Quote Originally Posted by OngBonga View Post
observed = measured
In this context, yes.

Quote Originally Posted by OngBonga View Post
The act of measuring changes the initial conditions. Of course there will yield two different results based on whether or not it was observed. That's not spooky, it's totally intuitive. How do you "meausre" the velocity and location of a particle? Or, more to the point, how do you do this accurately without altering its trajectory and thus changing the conditions? Hint - you can't, see "uncertainty prinicple".
This is measurement uncertainty and it is a separate problem than quantum uncertainty laid out in the uncertainty principle.

Measurement uncertainty is a common problem. Consider measuring your car's tire's pressure. By attaching the pressure gauge to the tire, you obtain a reading by releasing some of the pressure into the tire pressure gauge. You cannot measure the pressure with that gauge without altering the pressure you're trying to measure.

This applies to quantum particles, too, but it is NOT the uncertainty principle.

The uncertainty principle says that, even with "perfect" measurement devices, you still cannot simultaneously measure the position and momentum of something to arbitrarily high precision. Those properties DON'T SIMULTANEOUSLY EXIST IN THE UNIVERSE for any particle... because particles are waves, and waves have this property.
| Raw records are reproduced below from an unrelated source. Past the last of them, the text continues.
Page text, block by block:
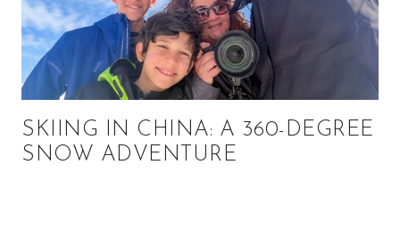
SKIING IN CHINA: A 360-DEGREE
SNOW ADVENTURE
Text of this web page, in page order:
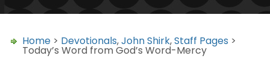
Home > Devotionals,John Shirk,Staff Pages >
Today’s Word from God’s Word-Mercy
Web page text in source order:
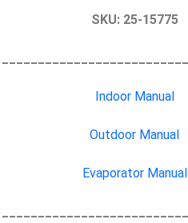
SKU: 25-15775
Indoor Manual
Outdoor Manual
Evaporator Manual
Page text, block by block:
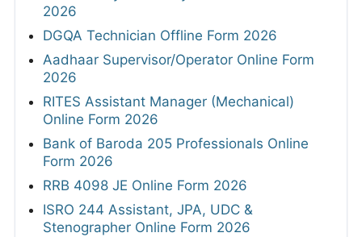
2026
DGQA Technician Offline Form 2026
Aadhaar Supervisor/Operator Online Form
2026
RITES Assistant Manager (Mechanical)
Online Form 2026
Bank of Baroda 205 Professionals Online
Form 2026
RRB 4098 JE Online Form 2026
ISRO 244 Assistant, JPA, UDC &
Stenographer Online Form 2026
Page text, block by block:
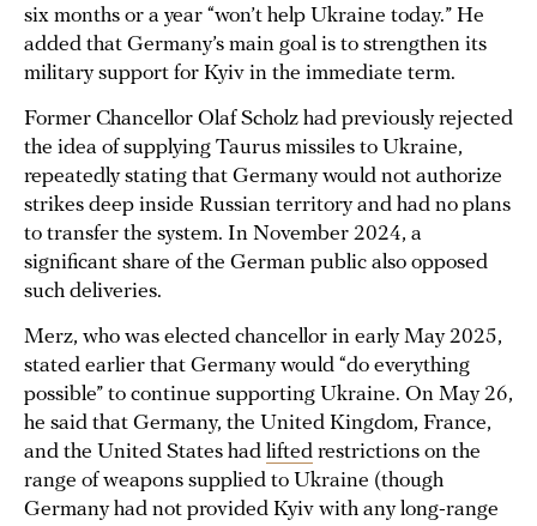
six months or a year “won’t help Ukraine today.” He
added that Germany’s main goal is to strengthen its
military support for Kyiv in the immediate term.
Former Chancellor Olaf Scholz had previously rejected
the idea of supplying Taurus missiles to Ukraine,
repeatedly stating that Germany would not authorize
strikes deep inside Russian territory and had no plans
to transfer the system. In November 2024, a
significant share of the German public also opposed
such deliveries.
Merz, who was elected chancellor in early May 2025,
stated earlier that Germany would “do everything
possible” to continue supporting Ukraine. On May 26,
he said that Germany, the United Kingdom, France,
and the United States had lifted restrictions on the
range of weapons supplied to Ukraine (though
Germany had not provided Kyiv with any long-range
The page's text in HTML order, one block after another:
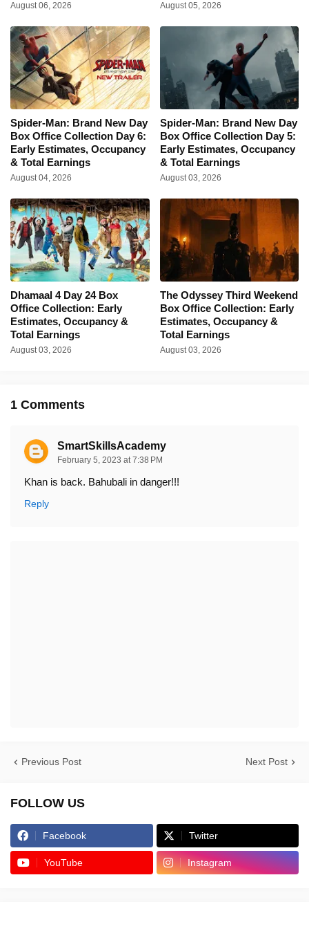
August 06, 2026 August 05, 2026
Spider-Man: Brand New Day
Box Office Collection Day 6:
Early Estimates, Occupancy
& Total Earnings
August 04, 2026
Spider-Man: Brand New Day
Box Office Collection Day 5:
Early Estimates, Occupancy
& Total Earnings
August 03, 2026
Dhamaal 4 Day 24 Box
Office Collection: Early
Estimates, Occupancy &
Total Earnings
August 03, 2026
The Odyssey Third Weekend
Box Office Collection: Early
Estimates, Occupancy &
Total Earnings
August 03, 2026
1 Comments
SmartSkillsAcademy
February 5, 2023 at 7:38 PM
Khan is back. Bahubali in danger!!!
Reply
Previous Post Next Post
FOLLOW US
Facebook Twitter
YouTube Instagram
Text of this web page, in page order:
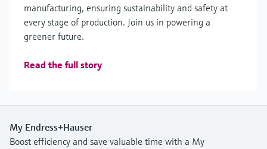
manufacturing, ensuring sustainability and safety at
every stage of production. Join us in powering a
greener future.
Read the full story
My Endress+Hauser
Boost efficiency and save valuable time with a My
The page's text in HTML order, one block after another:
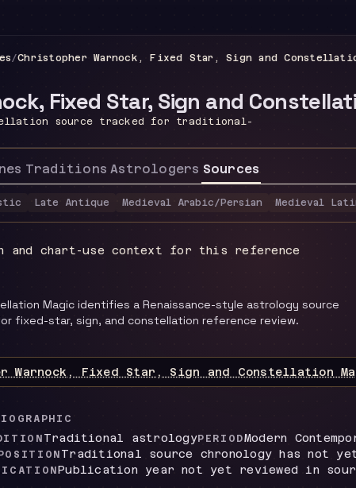
/Christopher Warnock, Fixed Star, Sign and
Fixed Star, Sign and
source tracked for traditional-
Traditions Astrologers Sources
Late Antique Medieval Arabic/Persian Medieval
and chart-use context for this reference
Magic identifies a Renaissance-style astrology source
fixed-star, sign, and constellation reference review.
Warnock, Fixed Star, Sign and Constellation
Traditional astrologyPERIODModern
Traditional source chronology has not
Publication year not yet reviewed in

Quote Originally Posted by OngBonga View Post
The double slit experiment can be explained by pilot wave theory. I'm not sure what to make of it all, but the basic gist is every particle has an associated wave, and the wave essentially carves out a geomoetric path for the particle to follow. The trajectory of the particle is determined by its initial conditions, at least until we try to measure it, thus changing its trajectory.
That pilot wave is the imaginary portion to the solutions of Schroedinger's Wave Equation. Particle wave functions are complex-valued. To determine probabilities of observing certain properties of a particle, you square the wave function and integrate over some domain. The squaring eliminates all negative and complex values from the result, making them neatly measurable predictions.

There is no known way to measure a complex-valued wave, and the pilot wave theory is predicated on these imaginary solutions directing the particles' apparently random motions in deterministic ways. It's a comfortable view, but not falsifiable by any known means, so not, strictly speaking, science.